R U O K ? 8. In what orders can messages be reliably and virtually synchronously multicast? • Unordered multicast—messages deliver in any order. • FIFO-ordered multicast—each sender’s messages deliver in the order they were sent. • Causally-ordered multicast—timestamp-ordered deliveries from all senders. • Totally-ordered multicast—all messages delivered in the same order to all group members. • All of the above.
R U O K ? 9. What are the permissible delivery orderings for the combination of FIFO and total-ordered multicasting in Fig. 8-14, on p.352? __ • m1, m2, m3, m4. • m1, m3, m2, m4. • m1, m3, m4, m2. • m3, m1, m2, m4. • m3, m1, m4, m2. • m3, m4, m1, m2. • All of the above.
Implementing Virtual Synchrony • Reliable TCP point-to-point messaging to each group member, but not all (e.g., sender could fail halfway through). • Every member’s communication layer holds each message till it is “stable”; i.e. received by every member. Then all deliver together.
R U O K ? 10. How can reliable virtual synchrony be assured, in the event of a sender failing halfway through a group’s message delivery? • Reliable TCP point-to-point messaging delivers to each group member, but not all. • Every member’s communication layer holds each message till it is “stable”(i.e., received by every member), then all deliver together. • Both of the above. • None of the above.
Implementing Virtual Synchrony (continued) What if a processor fails in the middle of a multicast or in the middle of a view change? • Process 4 notices that process 7 has crashed and sends a view change. • Process 6 sends out all its unstable messages, followed by a flush message. • Process 6 installs the new view when it has received a flush message from everyone else.
R U O K ? 11. What if a processor fails in the middle of a multicast or in the middle of a view change? • A functional process, which notices that another process has crashed, sends a view change to all. • A third process sends its unstable (i.e., partially sent) messages to all members, followed by a flush message. • That process installs the new view, after it receives a flush message from everyone else. • All of the above. • None of the above.
Distributed Commit • “Distributed commit” is a distributed transaction in which all members complete a transaction, or none at all. • In a one-phase commit, a coordinator tells all participants to simultaneously perform the transaction. • But what if one participant crashes and cannot tell the coordinator that it was unable to perform…?

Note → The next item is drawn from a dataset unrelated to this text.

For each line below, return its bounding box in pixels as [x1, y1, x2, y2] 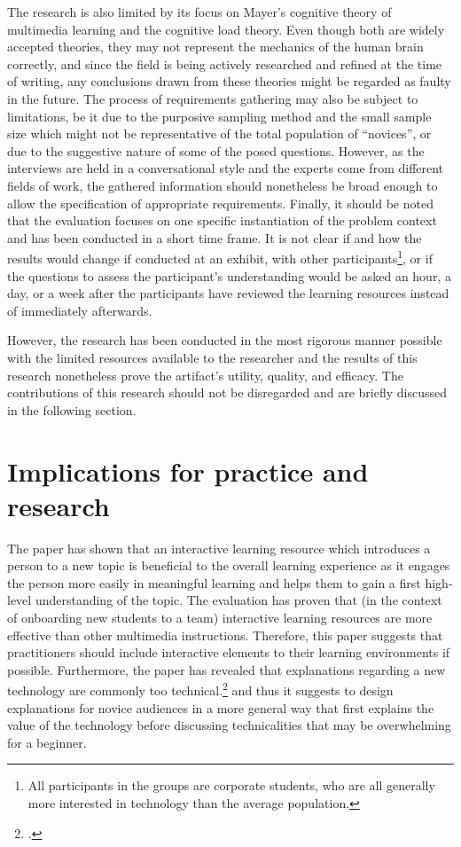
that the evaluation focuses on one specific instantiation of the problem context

R U O K ? 12. Which of the following accurately describes a one-phase commit? • A distributed transaction in which all members complete a transaction or none at all. • One participant crashes without telling the coordinator it was unable to perform. • A coordinator tells all participants to simultaneously perform a transaction. • All of the above. • None of the above.
Two-Phase Commit • “Two-phase commit” is a distributed transaction with a 2-way handshake: • Coordinator sends VOTE_REQUEST to all participants (above left). • Each participant replies with a VOTE_COMMIT or VOTE_ABORT (above center). • If vote was unanimous, coordinator sends GLOBAL_COMMIT, else she sends GLOBAL_ABORT. • Every participant either commits the transaction or aborts it as directed. • In general, all participants block waiting for messages, until time runs out, which aborts the transaction (above right). • But what if the coordinator crashes, after sending global commit to half of the members…?
R U O K ? 13. Which of the following accurately describe a two-phase commit? • Coordinator sends VOTE_REQUEST to all participants. • Each participant replies with a VOTE_COMMIT or VOTE_ABORT. • If vote was unanimous, coordinator sends GLOBAL_COMMIT, else she sends GLOBAL_ABORT. • Every participant either commits the transaction or aborts as directed. • All of the above. • None of the above.